4) Do cardiovascular intervals
Not only you will increase your physical condition and make cardio less boring, but your intervals will increase your fat burning, trigger protein synthesis and increase your metabolic hormone levels.
5) Do eccentric workouts
By eccentric I mean the negative part of the exercises, usually lowering weights. For example, at squats you can do an eccentric phase by slowly descending to the ground, which lasts about 6 seconds; as you get down you get up explosively in about a second. Eccentric training is a superior stimulus for muscle mass and strength.
6) Eat more protein
Protein is anabolic in itself, and when combined with resistance training it increases the body’s ability to build muscle mass. Eat at least 1.6 g / kg body weight per day, ideally being 2 g / kg body weight.
7) Take creatine
Creatine is a fast and short-lived source for the muscle. It can increase physical performance. It is especially useful for those who have difficulty responding to training because it increases cellular activity that supports muscle growth.
8) Be consistent
Changes in physical appearance and increased strength are progressive.

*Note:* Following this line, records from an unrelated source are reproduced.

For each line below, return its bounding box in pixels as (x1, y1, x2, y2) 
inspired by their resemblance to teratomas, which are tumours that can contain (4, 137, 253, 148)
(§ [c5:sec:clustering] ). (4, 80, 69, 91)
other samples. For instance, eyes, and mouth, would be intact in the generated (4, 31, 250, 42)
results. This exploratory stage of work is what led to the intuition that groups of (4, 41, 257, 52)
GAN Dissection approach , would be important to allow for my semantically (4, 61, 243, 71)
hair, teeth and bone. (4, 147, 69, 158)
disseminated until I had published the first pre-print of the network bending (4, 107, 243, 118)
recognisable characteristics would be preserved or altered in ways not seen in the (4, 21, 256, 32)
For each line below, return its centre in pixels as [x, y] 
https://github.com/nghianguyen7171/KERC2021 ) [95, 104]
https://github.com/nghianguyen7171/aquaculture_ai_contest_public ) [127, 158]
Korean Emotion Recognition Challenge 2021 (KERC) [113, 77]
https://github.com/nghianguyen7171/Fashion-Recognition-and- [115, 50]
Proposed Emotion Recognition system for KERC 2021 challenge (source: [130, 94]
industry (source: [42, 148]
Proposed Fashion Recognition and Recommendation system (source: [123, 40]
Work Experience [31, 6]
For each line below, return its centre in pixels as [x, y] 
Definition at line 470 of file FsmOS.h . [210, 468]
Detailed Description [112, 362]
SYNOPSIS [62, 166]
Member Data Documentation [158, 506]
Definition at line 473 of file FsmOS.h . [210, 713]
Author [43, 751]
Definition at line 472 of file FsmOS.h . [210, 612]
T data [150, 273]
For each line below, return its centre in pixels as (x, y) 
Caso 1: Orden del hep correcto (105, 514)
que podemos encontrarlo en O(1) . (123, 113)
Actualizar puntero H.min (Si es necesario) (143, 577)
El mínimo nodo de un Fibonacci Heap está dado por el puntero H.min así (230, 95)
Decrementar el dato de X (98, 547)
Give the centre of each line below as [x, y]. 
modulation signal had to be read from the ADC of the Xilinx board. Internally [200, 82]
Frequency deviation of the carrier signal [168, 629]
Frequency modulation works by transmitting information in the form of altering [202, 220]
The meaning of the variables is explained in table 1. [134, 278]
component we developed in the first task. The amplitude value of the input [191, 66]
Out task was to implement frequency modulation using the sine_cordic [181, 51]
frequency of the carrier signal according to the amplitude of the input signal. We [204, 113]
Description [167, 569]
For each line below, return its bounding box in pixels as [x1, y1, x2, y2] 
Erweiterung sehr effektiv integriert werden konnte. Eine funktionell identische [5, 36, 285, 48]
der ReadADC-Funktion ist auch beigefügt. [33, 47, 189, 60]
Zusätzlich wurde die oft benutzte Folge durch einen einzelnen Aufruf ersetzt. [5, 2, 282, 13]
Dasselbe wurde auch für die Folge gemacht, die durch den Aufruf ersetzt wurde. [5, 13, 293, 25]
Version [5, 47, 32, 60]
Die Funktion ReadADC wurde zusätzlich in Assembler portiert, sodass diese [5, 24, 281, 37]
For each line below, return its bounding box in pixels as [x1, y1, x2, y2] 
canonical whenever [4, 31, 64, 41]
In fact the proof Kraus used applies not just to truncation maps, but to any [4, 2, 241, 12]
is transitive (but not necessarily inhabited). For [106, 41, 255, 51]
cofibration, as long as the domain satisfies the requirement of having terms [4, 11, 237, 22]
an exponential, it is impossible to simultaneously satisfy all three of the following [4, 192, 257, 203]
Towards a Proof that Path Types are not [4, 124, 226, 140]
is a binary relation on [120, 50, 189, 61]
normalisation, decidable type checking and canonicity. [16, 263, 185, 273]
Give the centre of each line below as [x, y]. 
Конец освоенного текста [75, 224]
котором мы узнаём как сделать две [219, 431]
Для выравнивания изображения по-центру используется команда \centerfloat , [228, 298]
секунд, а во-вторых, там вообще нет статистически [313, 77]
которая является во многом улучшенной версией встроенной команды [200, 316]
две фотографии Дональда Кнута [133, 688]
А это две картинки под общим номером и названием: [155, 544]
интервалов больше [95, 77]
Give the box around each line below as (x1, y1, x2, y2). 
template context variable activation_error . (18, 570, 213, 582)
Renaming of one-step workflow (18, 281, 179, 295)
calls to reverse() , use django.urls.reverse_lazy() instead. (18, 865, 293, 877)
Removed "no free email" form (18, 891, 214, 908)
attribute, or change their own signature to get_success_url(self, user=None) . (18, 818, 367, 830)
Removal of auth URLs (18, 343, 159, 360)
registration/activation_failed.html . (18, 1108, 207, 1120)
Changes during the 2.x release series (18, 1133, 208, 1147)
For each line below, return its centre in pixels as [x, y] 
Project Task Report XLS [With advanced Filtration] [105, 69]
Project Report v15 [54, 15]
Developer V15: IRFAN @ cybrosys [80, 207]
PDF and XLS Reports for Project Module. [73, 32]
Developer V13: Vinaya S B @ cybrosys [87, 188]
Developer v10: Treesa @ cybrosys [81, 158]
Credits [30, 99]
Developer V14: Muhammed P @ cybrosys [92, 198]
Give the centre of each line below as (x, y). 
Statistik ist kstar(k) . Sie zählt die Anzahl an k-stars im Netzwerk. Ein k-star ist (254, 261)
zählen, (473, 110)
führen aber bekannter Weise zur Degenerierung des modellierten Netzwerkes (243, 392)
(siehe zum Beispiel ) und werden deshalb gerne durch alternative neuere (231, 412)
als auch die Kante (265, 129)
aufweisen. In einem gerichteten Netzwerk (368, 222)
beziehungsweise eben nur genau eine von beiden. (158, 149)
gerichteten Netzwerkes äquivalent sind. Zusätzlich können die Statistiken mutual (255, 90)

It doesn’t happen after 1-2 workouts. Progress means having many quality workouts in a row, in which you do similar exercises. It is best to have a predetermined training program where you have a progressive load of the body. Consistency is the key!
9) Be patient
We all want fast results. But the truth is that big changes take time. Successful people are the ones who always come to training and invest their time accordingly. Stay focused! Follow the plan!
10) Put yourself in the skin of a hypersponsive person
We know from placebo studies that you are more likely to win if you really think you will win. You don’t know what your genetic ability is so play each card as if you had a good hand! Strongly believing that exercise will change your body is much more likely to happen this way!